#### [What is being asked]
Below are records; work out how many of their lines contain "interior" and give only that number.

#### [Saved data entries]
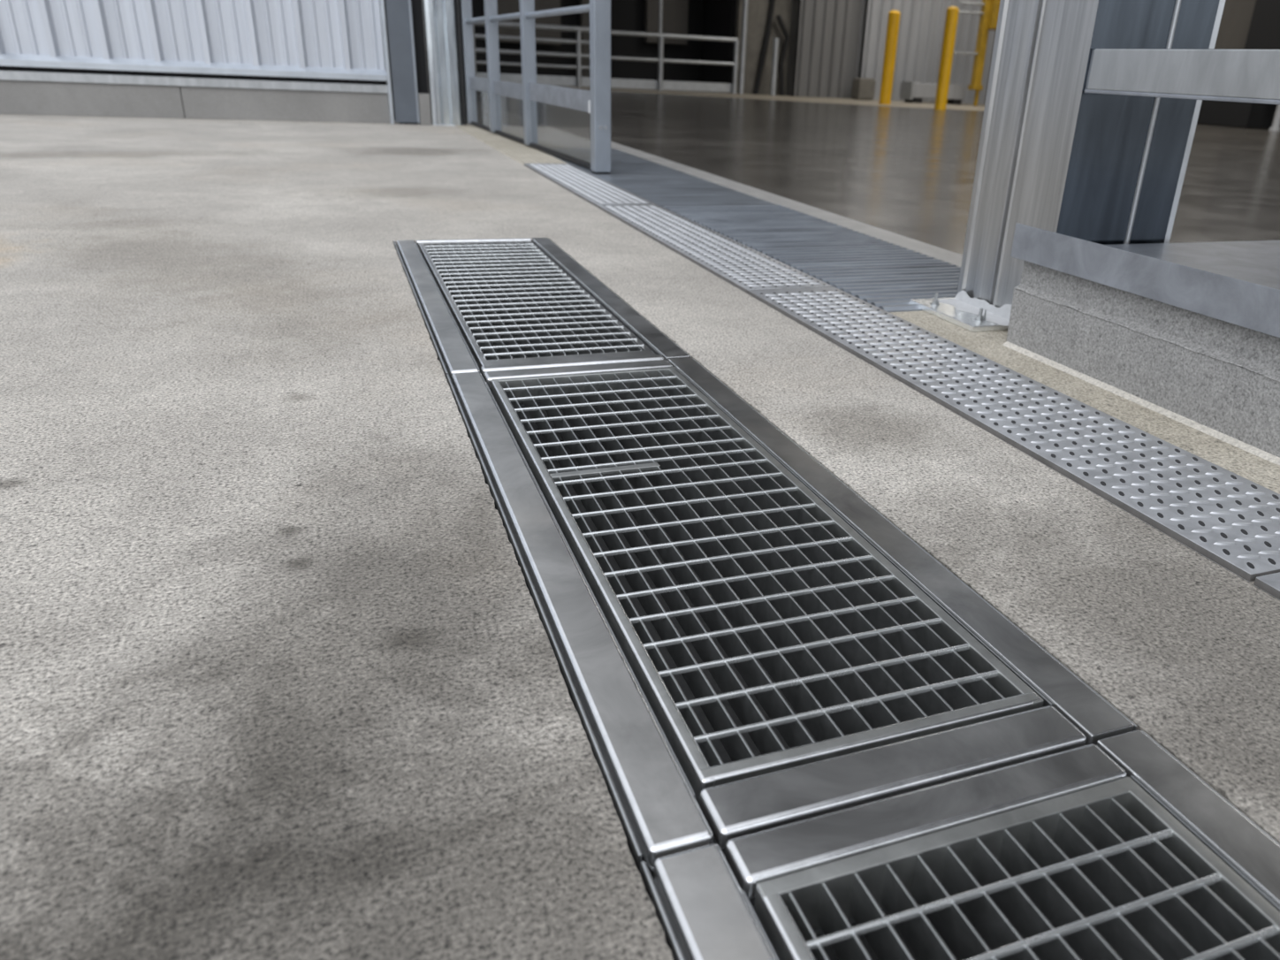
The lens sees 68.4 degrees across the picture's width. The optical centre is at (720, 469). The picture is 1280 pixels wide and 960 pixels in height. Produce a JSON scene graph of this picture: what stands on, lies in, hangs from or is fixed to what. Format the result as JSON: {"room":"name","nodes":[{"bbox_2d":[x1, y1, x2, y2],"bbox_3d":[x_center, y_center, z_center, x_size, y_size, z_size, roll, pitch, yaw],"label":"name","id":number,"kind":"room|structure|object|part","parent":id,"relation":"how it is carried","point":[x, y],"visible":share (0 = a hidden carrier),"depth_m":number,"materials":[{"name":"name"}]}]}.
{"room":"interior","nodes":[
{"label":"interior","id":0,"kind":"room"},
{"bbox_2d":[0,0,384,69],"bbox_3d":[-4.889,-4.078,5.187,5.446,3.270,0.095,-6,25,-21],"label":"wall","id":1,"kind":"structure","parent":0,"point":[346,34],"depth_m":6.29,"materials":[{"name":"metal"}]},
{"bbox_2d":[0,65,386,84],"bbox_3d":[-4.983,-2.550,5.891,5.448,0.038,0.105,-6,25,-21],"label":"trim","id":2,"kind":"structure","parent":1,"relation":"attached to","point":[2,67],"depth_m":6.36,"materials":[{"name":"grey metal"}]},
{"bbox_2d":[0,53,387,81],"bbox_3d":[-4.952,-2.563,5.809,5.450,0.070,0.095,-6,25,-21],"label":"trim","id":3,"kind":"structure","parent":1,"relation":"attached to","point":[5,59],"depth_m":6.29,"materials":[{"name":"metal"}]},
{"bbox_2d":[0,70,388,93],"bbox_3d":[-4.976,-2.500,5.893,5.452,0.055,0.145,-6,25,-21],"label":"trim","id":4,"kind":"structure","parent":1,"relation":"attached to","point":[6,75],"depth_m":6.34,"materials":[{"name":"metal"}]},
{"bbox_2d":[0,79,390,123],"bbox_3d":[-4.988,-2.385,5.960,5.452,0.205,0.150,-6,25,-21],"label":"concrete curb","id":5,"kind":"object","parent":1,"relation":"attached to","point":[18,97],"depth_m":6.40,"materials":[{"name":"concrete"}]},
{"bbox_2d":[378,0,394,124],"bbox_3d":[-2.351,-4.216,6.225,0.022,3.600,0.190,-6,25,-21],"label":"trim","id":6,"kind":"structure","parent":1,"relation":"attached to","point":[381,2],"depth_m":6.70,"materials":[{"name":"metal"}]},
{"bbox_2d":[378,0,428,90],"bbox_3d":[-4.591,-7.487,12.294,0.150,4.600,14.050,-6,25,-21],"label":"wall","id":7,"kind":"structure","parent":0,"point":[422,0],"depth_m":7.42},
{"bbox_2d":[411,0,428,123],"bbox_3d":[-2.150,-4.260,6.351,0.086,3.600,0.070,-6,25,-21],"label":"trim","id":8,"kind":"structure","parent":7,"relation":"attached to","point":[416,5],"depth_m":6.82,"materials":[{"name":"black metal"}]},
{"bbox_2d":[459,0,703,82],"bbox_3d":[-3.572,-10.290,18.927,7.030,4.600,0.200,-6,25,-21],"label":"wall","id":9,"kind":"structure","parent":0,"point":[626,15],"depth_m":19.96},
{"bbox_2d":[483,0,561,45],"bbox_3d":[-3.923,-10.465,18.342,1.500,3.850,0.200,-6,25,-21],"label":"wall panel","id":10,"kind":"structure","parent":9,"relation":"attached to","point":[504,6],"depth_m":18.89,"materials":[{"name":"grey metal"}]},
{"bbox_2d":[579,0,590,76],"bbox_3d":[-2.547,-10.279,19.021,0.600,4.600,0.200,-6,25,-21],"label":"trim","id":11,"kind":"structure","parent":9,"relation":"attached to","point":[584,17],"depth_m":19.42,"materials":[{"name":"black metal"}]},
{"bbox_2d":[644,0,688,44],"bbox_3d":[-1.086,-10.855,19.392,0.900,3.700,0.200,-6,25,-21],"label":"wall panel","id":12,"kind":"structure","parent":9,"relation":"attached to","point":[674,12],"depth_m":19.86,"materials":[{"name":"grey metal"}]},
{"bbox_2d":[700,0,736,92],"bbox_3d":[0.005,-10.292,19.352,0.080,4.600,1.700,-6,25,-21],"label":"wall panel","id":13,"kind":"structure","parent":9,"relation":"attached to","point":[719,16],"depth_m":19.73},
{"bbox_2d":[0,85,1279,959],"bbox_3d":[0.375,-3.292,9.335,26.000,0.302,30.078,-6,25,-21],"label":"floor","id":14,"kind":"structure","parent":0,"point":[281,678],"depth_m":1.07,"materials":[{"name":"concrete"}]},
{"bbox_2d":[383,0,419,124],"bbox_3d":[-2.248,-4.224,6.256,0.170,3.600,0.185,-6,25,-21],"label":"post","id":15,"kind":"object","parent":14,"relation":"on","point":[399,22],"visible":0.97,"depth_m":6.73,"materials":[{"name":"grey metal"}]},
{"bbox_2d":[422,0,466,126],"bbox_3d":[-1.963,-4.243,6.333,0.250,3.600,0.170,-6,25,-21],"label":"post","id":16,"kind":"object","parent":14,"relation":"on","point":[441,18],"visible":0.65,"depth_m":6.82,"materials":[{"name":"metal"}]},
{"bbox_2d":[418,92,431,125],"bbox_3d":[-2.194,-2.670,6.938,0.078,0.215,0.118,-6,25,-21],"label":"trim","id":17,"kind":"structure","parent":16,"relation":"attached to","point":[423,99],"depth_m":6.89,"materials":[{"name":"concrete"}]},
{"bbox_2d":[459,0,610,174],"bbox_3d":[-1.169,-3.054,5.303,0.080,2.292,3.246,-8,25,-23],"label":"gate","id":18,"kind":"object","parent":16,"relation":"attached to","point":[572,125],"visible":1,"depth_m":5.23,"materials":[{"name":"grey metal"}]},
{"bbox_3d":[-1.659,-3.080,6.416,0.032,0.037,0.775,-8,25,-23],"label":"pipe rail","id":19,"kind":"part","parent":18,"relation":"part of","materials":[{"name":"grey metal"}]},
{"bbox_3d":[-1.678,-2.704,6.578,0.024,0.086,0.775,-8,25,-23],"label":"rail","id":20,"kind":"part","parent":18,"relation":"part of","materials":[{"name":"metal"}]},
{"bbox_3d":[-1.685,-2.561,6.639,0.006,0.225,0.773,-8,25,-23],"label":"clear panel","id":21,"kind":"part","parent":18,"relation":"part of","materials":[{"name":"white"}]},
{"bbox_3d":[-1.286,-2.740,5.670,0.032,0.037,0.895,-8,25,-23],"label":"pipe rail","id":22,"kind":"part","parent":18,"relation":"part of","materials":[{"name":"grey metal"}]},
{"bbox_3d":[-1.306,-2.364,5.832,0.024,0.086,0.895,-8,25,-23],"label":"rail","id":23,"kind":"part","parent":18,"relation":"part of","materials":[{"name":"metal"}]},
{"bbox_3d":[-1.313,-2.222,5.894,0.006,0.225,0.893,-8,25,-23],"label":"clear panel","id":24,"kind":"part","parent":18,"relation":"part of","materials":[{"name":"white"}]},
{"bbox_3d":[-1.216,-2.014,5.738,0.028,0.022,3.069,-8,25,-23],"label":"rail","id":25,"kind":"part","parent":18,"relation":"part of","materials":[{"name":"black rubber"}]},
{"bbox_3d":[-0.812,-2.307,4.720,0.032,0.037,1.269,-8,25,-23],"label":"pipe rail","id":26,"kind":"part","parent":18,"relation":"part of","materials":[{"name":"grey metal"}]},
{"bbox_3d":[-0.830,-1.943,4.877,0.024,0.095,1.269,-8,25,-23],"label":"rail","id":27,"kind":"part","parent":18,"relation":"part of","materials":[{"name":"metal"}]},
{"bbox_3d":[-0.838,-1.792,4.942,0.006,0.232,1.267,-8,25,-23],"label":"clear panel","id":28,"kind":"part","parent":18,"relation":"part of","materials":[{"name":"white"}]},
{"bbox_3d":[-0.514,-2.461,3.990,0.080,2.284,0.070,-8,25,-23],"label":"post","id":29,"kind":"part","parent":18,"relation":"part of","materials":[{"name":"grey metal"}]},
{"bbox_2d":[456,125,566,165],"bbox_3d":[-1.368,-2.053,5.863,0.232,0.008,2.682,-6,25,-21],"label":"trim","id":30,"kind":"structure","parent":14,"relation":"on","point":[521,153],"depth_m":5.46,"materials":[{"name":"concrete"}]},
{"bbox_2d":[472,21,590,87],"bbox_3d":[-3.438,-7.765,17.543,2.468,1.068,0.120,-6,25,-21],"label":"railing","id":31,"kind":"object","parent":14,"relation":"on","point":[578,81],"visible":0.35,"depth_m":17.59,"materials":[{"name":"grey metal"}]},
{"bbox_3d":[-4.527,-7.620,17.127,0.096,1.028,0.096,-6,25,-21],"label":"post","id":32,"kind":"part","parent":31,"relation":"part of","materials":[{"name":"grey metal"}]},
{"bbox_3d":[-3.416,-8.205,17.342,2.460,0.100,0.100,-6,25,-21],"label":"rail","id":33,"kind":"part","parent":31,"relation":"part of","materials":[{"name":"grey metal"}]},
{"bbox_3d":[-3.426,-8.003,17.429,2.460,0.076,0.076,-6,25,-21],"label":"rail","id":34,"kind":"part","parent":31,"relation":"part of","materials":[{"name":"grey metal"}]},
{"bbox_3d":[-3.437,-7.788,17.522,2.460,0.076,0.076,-6,25,-21],"label":"rail","id":35,"kind":"part","parent":31,"relation":"part of","materials":[{"name":"grey metal"}]},
{"bbox_3d":[-3.446,-7.600,17.603,2.460,0.060,0.060,-6,25,-21],"label":"rail","id":36,"kind":"part","parent":31,"relation":"part of","materials":[{"name":"grey metal"}]},
{"bbox_3d":[-2.696,-7.827,17.825,0.096,1.028,0.096,-6,25,-21],"label":"post","id":37,"kind":"part","parent":31,"relation":"part of","materials":[{"name":"grey metal"}]},
{"bbox_2d":[393,237,691,391],"bbox_3d":[-0.494,-0.374,2.224,0.442,0.124,1.266,-6,25,-21],"label":"drain grate","id":38,"kind":"object","parent":14,"relation":"in","point":[453,354],"depth_m":2.02,"materials":[{"name":"metal"}]},
{"bbox_3d":[-0.716,-0.662,2.734,0.330,0.020,0.018,-6,25,-21],"label":"cross plate","id":39,"kind":"part","parent":38,"relation":"part of","materials":[{"name":"metal"}]},
{"bbox_3d":[-0.489,-0.412,2.212,0.320,0.043,1.220,-6,25,-21],"label":"drain grate","id":40,"kind":"part","parent":38,"relation":"part of","materials":[{"name":"silver metal"}]},
{"bbox_3d":[-0.260,-0.184,1.679,0.330,0.020,0.024,-6,25,-21],"label":"cross plate","id":41,"kind":"part","parent":38,"relation":"part of","materials":[{"name":"metal"}]},
{"bbox_2d":[524,163,655,206],"bbox_3d":[-0.614,-1.264,4.114,0.231,0.013,1.426,-6,25,-21],"label":"plate","id":42,"kind":"object","parent":14,"relation":"on","point":[590,187],"visible":1,"depth_m":3.97,"materials":[{"name":"metal"}]},
{"bbox_2d":[536,148,776,206],"bbox_3d":[-0.437,-1.474,4.630,0.487,0.007,2.398,-6,25,-21],"label":"plate","id":43,"kind":"object","parent":14,"relation":"on","point":[660,185],"visible":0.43,"depth_m":4.15,"materials":[{"name":"metal"}]},
{"bbox_2d":[657,0,662,80],"bbox_3d":[-1.126,-9.717,17.943,0.070,4.548,0.067,-6,25,-21],"label":"pole","id":44,"kind":"object","parent":14,"relation":"on","point":[660,1],"visible":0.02,"depth_m":18.31,"materials":[{"name":"grey metal"}]},
{"bbox_2d":[610,30,739,93],"bbox_3d":[-0.958,-8.034,18.495,2.808,1.040,0.118,-6,25,-21],"label":"railing","id":45,"kind":"object","parent":14,"relation":"on","point":[661,85],"visible":0.82,"depth_m":18.54,"materials":[{"name":"grey metal"}]},
{"bbox_3d":[-1.173,-7.986,18.411,0.096,0.998,0.096,-6,25,-21],"label":"post","id":46,"kind":"part","parent":45,"relation":"part of","materials":[{"name":"grey metal"}]},
{"bbox_3d":[-0.975,-8.058,18.464,2.760,0.068,0.068,-6,25,-21],"label":"rail","id":47,"kind":"part","parent":45,"relation":"part of","materials":[{"name":"grey metal"}]},
{"bbox_3d":[-0.954,-8.466,18.288,2.760,0.084,0.084,-6,25,-21],"label":"rail","id":48,"kind":"part","parent":45,"relation":"part of","materials":[{"name":"grey metal"}]},
{"bbox_3d":[0.305,-8.153,18.974,0.096,0.998,0.096,-6,25,-21],"label":"post","id":49,"kind":"part","parent":45,"relation":"part of","materials":[{"name":"grey metal"}]},
{"bbox_2d":[596,204,831,293],"bbox_3d":[-0.090,-0.715,2.900,0.231,0.013,1.426,-6,25,-21],"label":"plate","id":50,"kind":"object","parent":14,"relation":"on","point":[745,268],"visible":1,"depth_m":2.71,"materials":[{"name":"metal"}]},
{"bbox_2d":[738,0,748,93],"bbox_3d":[0.529,-9.806,18.347,0.110,4.548,0.110,-6,25,-21],"label":"pole","id":51,"kind":"object","parent":14,"relation":"on","point":[745,3],"visible":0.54,"depth_m":18.85,"materials":[{"name":"grey metal"}]},
{"bbox_2d":[769,38,779,95],"bbox_3d":[1.105,-8.216,19.115,0.120,1.078,0.120,-6,25,-21],"label":"pole","id":52,"kind":"object","parent":14,"relation":"on","point":[775,47],"visible":0.9,"depth_m":19.07,"materials":[{"name":"grey metal"}]},
{"bbox_2d":[610,141,962,266],"bbox_3d":[0.041,-1.310,4.303,0.120,0.009,4.530,-6,25,-21],"label":"trim","id":53,"kind":"structure","parent":14,"relation":"on","point":[951,257],"depth_m":3.58,"materials":[{"name":"grey metal"}]},
{"bbox_2d":[446,357,1137,879],"bbox_3d":[-0.056,0.084,1.211,0.442,0.124,1.106,-6,25,-21],"label":"drain grate","id":54,"kind":"object","parent":14,"relation":"in","point":[659,812],"depth_m":0.93,"materials":[{"name":"metal"}]},
{"bbox_3d":[-0.244,-0.168,1.643,0.330,0.020,0.042,-6,25,-21],"label":"cross plate","id":55,"kind":"part","parent":54,"relation":"part of","materials":[{"name":"metal"}]},
{"bbox_3d":[-0.051,0.046,1.199,0.320,0.044,1.007,-6,25,-21],"label":"drain grate","id":56,"kind":"part","parent":54,"relation":"part of","materials":[{"name":"silver metal"}]},
{"bbox_3d":[0.145,0.239,0.743,0.330,0.020,0.048,-6,25,-21],"label":"cross plate","id":57,"kind":"part","parent":54,"relation":"part of","materials":[{"name":"metal"}]},
{"bbox_2d":[662,205,960,312],"bbox_3d":[0.303,-0.701,2.916,0.487,0.012,1.630,-6,25,-21],"label":"plate","id":58,"kind":"object","parent":14,"relation":"on","point":[886,276],"visible":0.71,"depth_m":2.76,"materials":[{"name":"metal"}]},
{"bbox_2d":[851,77,876,99],"bbox_3d":[2.954,-7.859,19.338,0.400,0.418,0.350,-6,25,-21],"label":"bin","id":59,"kind":"object","parent":14,"relation":"on","point":[863,88],"visible":1,"depth_m":19.20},
{"bbox_2d":[878,10,899,104],"bbox_3d":[3.053,-7.422,16.895,0.210,1.556,0.210,-6,25,-21],"label":"bollard","id":60,"kind":"object","parent":14,"relation":"on","point":[894,16],"visible":0.98,"depth_m":16.81,"materials":[{"name":"yellow metal"}]},
{"bbox_2d":[899,81,966,105],"bbox_3d":[4.368,-7.745,19.264,1.310,0.398,0.440,-6,25,-21],"label":"equipment box","id":61,"kind":"object","parent":14,"relation":"on","point":[910,91],"visible":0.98,"depth_m":19.03,"materials":[{"name":"grey metal"}]},
{"bbox_2d":[934,6,959,109],"bbox_3d":[3.751,-6.808,15.528,0.196,1.572,0.196,-6,25,-21],"label":"bollard","id":62,"kind":"object","parent":14,"relation":"on","point":[952,11],"visible":1,"depth_m":15.45,"materials":[{"name":"yellow metal"}]},
{"bbox_2d":[640,730,1279,959],"bbox_3d":[0.350,0.509,0.270,0.442,0.124,1.101,-6,25,-21],"label":"drain grate","id":63,"kind":"object","parent":14,"relation":"in","point":[699,896],"depth_m":0.65,"materials":[{"name":"metal"}]},
{"bbox_3d":[0.163,0.258,0.701,0.330,0.020,0.040,-6,25,-21],"label":"cross plate","id":64,"kind":"part","parent":63,"relation":"part of","materials":[{"name":"metal"}]},
{"bbox_3d":[0.356,0.471,0.259,0.320,0.044,1.010,-6,25,-21],"label":"drain grate","id":65,"kind":"part","parent":63,"relation":"part of","materials":[{"name":"silver metal"}]},
{"bbox_2d":[952,0,1000,106],"bbox_3d":[5.225,-8.616,18.603,1.201,2.598,0.340,-6,25,-21],"label":"lift","id":66,"kind":"object","parent":14,"relation":"on","point":[989,11],"visible":0.8,"depth_m":18.61,"materials":[{"name":"paint"}]},
{"bbox_3d":[4.890,-8.308,18.686,0.571,0.050,0.050,-5,25,-18],"label":"rail","id":67,"kind":"part","parent":66,"relation":"part of","materials":[{"name":"grey metal"}]},
{"bbox_3d":[4.924,-8.977,18.398,0.571,0.050,0.050,-5,25,-18],"label":"rail","id":68,"kind":"part","parent":66,"relation":"part of","materials":[{"name":"grey metal"}]},
{"bbox_3d":[4.931,-9.124,18.335,0.571,0.050,0.050,-5,25,-18],"label":"rail","id":69,"kind":"part","parent":66,"relation":"part of","materials":[{"name":"grey metal"}]},
{"bbox_3d":[5.228,-7.588,19.128,0.060,0.298,0.060,-6,25,-21],"label":"leg","id":70,"kind":"part","parent":66,"relation":"part of","materials":[{"name":"yellow paint"}]},
{"bbox_2d":[747,286,1279,581],"bbox_3d":[0.435,-0.166,1.685,0.231,0.013,1.426,-6,25,-21],"label":"plate","id":71,"kind":"object","parent":14,"relation":"on","point":[1227,518],"visible":1,"depth_m":1.42,"materials":[{"name":"metal"}]},
{"bbox_2d":[909,0,1225,332],"bbox_3d":[0.782,-1.909,1.484,0.428,3.396,0.316,-6,25,-21],"label":"steel column","id":72,"kind":"structure","parent":14,"relation":"on","point":[1055,156],"depth_m":1.92,"materials":[{"name":"metal"}]},
{"bbox_3d":[0.637,-0.363,2.159,0.311,0.013,0.252,-6,25,-21],"label":"plate","id":73,"kind":"part","parent":72,"relation":"part of","materials":[{"name":"silver metal"}]},
{"bbox_2d":[1084,48,1279,105],"bbox_3d":[1.309,-0.161,0.464,0.069,0.078,3.151,-6,25,-21],"label":"guard rail","id":74,"kind":"object","parent":72,"relation":"attached to","point":[1238,75],"visible":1,"depth_m":1.58,"materials":[{"name":"metal"}]},
{"bbox_3d":[0.733,-0.764,1.797,0.061,0.074,0.006,-6,25,-21],"label":"plate","id":75,"kind":"part","parent":74,"relation":"part of","materials":[{"name":"metal"}]},
{"bbox_2d":[889,310,1279,494],"bbox_3d":[1.498,0.539,0.187,0.518,0.004,4.806,-6,25,-21],"label":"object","id":76,"kind":"structure","parent":14,"relation":"on","point":[1265,473],"depth_m":1.60,"materials":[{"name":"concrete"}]},
{"bbox_2d":[1005,260,1279,457],"bbox_3d":[2.108,0.361,0.435,1.650,0.190,4.115,-6,25,-21],"label":"curb","id":77,"kind":"object","parent":14,"relation":"on","point":[1239,403],"visible":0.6,"depth_m":1.57,"materials":[{"name":"concrete"}]},
{"bbox_2d":[1002,341,1279,465],"bbox_3d":[1.336,0.530,0.175,0.012,0.007,4.112,-6,25,-21],"label":"trim","id":78,"kind":"structure","parent":77,"relation":"attached to","point":[1257,452],"depth_m":1.58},
{"bbox_2d":[1010,222,1279,337],"bbox_3d":[2.106,0.251,0.393,1.660,0.065,4.130,-6,25,-21],"label":"cap","id":79,"kind":"object","parent":77,"relation":"on","point":[1238,283],"visible":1,"depth_m":1.63,"materials":[{"name":"metal"}]},
{"bbox_3d":[2.108,0.267,0.401,1.655,0.008,4.130,-6,25,-21],"label":"cap plate","id":80,"kind":"part","parent":79,"relation":"part of","materials":[{"name":"metal"}]},
{"bbox_2d":[1014,286,1279,381],"bbox_3d":[1.089,0.157,0.725,0.010,0.010,2.712,-6,25,-21],"label":"trim","id":81,"kind":"structure","parent":77,"relation":"attached to","point":[1149,334],"depth_m":1.56,"materials":[{"name":"concrete"}]},
{"bbox_2d":[1196,99,1276,129],"bbox_3d":[8.070,-5.793,15.141,0.540,0.418,1.600,-6,25,-21],"label":"crate","id":82,"kind":"object","parent":14,"relation":"on","point":[1232,114],"visible":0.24,"depth_m":14.58,"materials":[{"name":"black"}]},
{"bbox_2d":[1253,571,1279,600],"bbox_3d":[0.959,0.384,0.471,0.231,0.013,1.426,-6,25,-21],"label":"plate","id":83,"kind":"object","parent":14,"relation":"on","point":[1268,583],"visible":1,"depth_m":1.02,"materials":[{"name":"metal"}]},
{"bbox_2d":[1269,104,1279,130],"bbox_3d":[8.319,-5.570,13.792,0.150,1.098,0.146,-6,25,-21],"label":"pipe","id":84,"kind":"object","parent":14,"relation":"on","point":[1276,125],"visible":1,"depth_m":13.93,"materials":[{"name":"metal"}]},
{"bbox_2d":[734,0,792,95],"bbox_3d":[1.018,-10.013,18.824,1.370,4.600,0.150,-6,25,-21],"label":"wall","id":85,"kind":"structure","parent":0,"point":[758,10],"depth_m":19.22,"materials":[{"name":"grey metal"}]},
{"bbox_2d":[754,0,789,95],"bbox_3d":[1.081,-8.942,19.130,0.694,2.411,0.169,-1,24,-9],"label":"hoses","id":86,"kind":"object","parent":85,"relation":"hanging from","point":[767,34],"visible":0.96,"depth_m":19.23,"materials":[{"name":"black rubber"}]},
{"bbox_2d":[792,0,862,98],"bbox_3d":[2.280,-9.969,18.871,1.400,4.600,0.170,-6,25,-21],"label":"wall","id":87,"kind":"structure","parent":0,"point":[827,34],"depth_m":19.35,"materials":[{"name":"grey metal"}]},
{"bbox_2d":[785,0,799,96],"bbox_3d":[1.651,-9.981,18.824,0.200,4.600,0.360,-6,25,-21],"label":"trim","id":88,"kind":"structure","parent":87,"relation":"attached to","point":[795,3],"depth_m":19.35,"materials":[{"name":"grey metal"}]},
{"bbox_2d":[858,0,995,104],"bbox_3d":[4.509,-10.115,19.473,3.200,4.600,0.170,-6,25,-21],"label":"wall","id":89,"kind":"structure","parent":0,"point":[922,22],"depth_m":19.80,"materials":[{"name":"metal"}]},
{"bbox_2d":[855,0,868,77],"bbox_3d":[3.028,-10.022,19.082,0.150,4.600,0.380,-6,25,-21],"label":"trim","id":90,"kind":"structure","parent":89,"relation":"attached to","point":[862,23],"depth_m":19.47,"materials":[{"name":"grey metal"}]},
{"bbox_2d":[984,0,1279,127],"bbox_3d":[10.023,-6.177,10.975,0.200,4.600,28.000,-6,25,-21],"label":"wall","id":91,"kind":"structure","parent":0,"point":[1237,15],"depth_m":15.03,"materials":[{"name":"grey metal"}]},
{"bbox_2d":[1244,0,1279,49],"bbox_3d":[8.902,-7.365,12.843,0.290,4.000,2.900,-6,25,-21],"label":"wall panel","id":92,"kind":"structure","parent":91,"relation":"attached to","point":[1264,28],"depth_m":14.24,"materials":[{"name":"grey metal"}]}
]}

#### [Answer to this problem]
2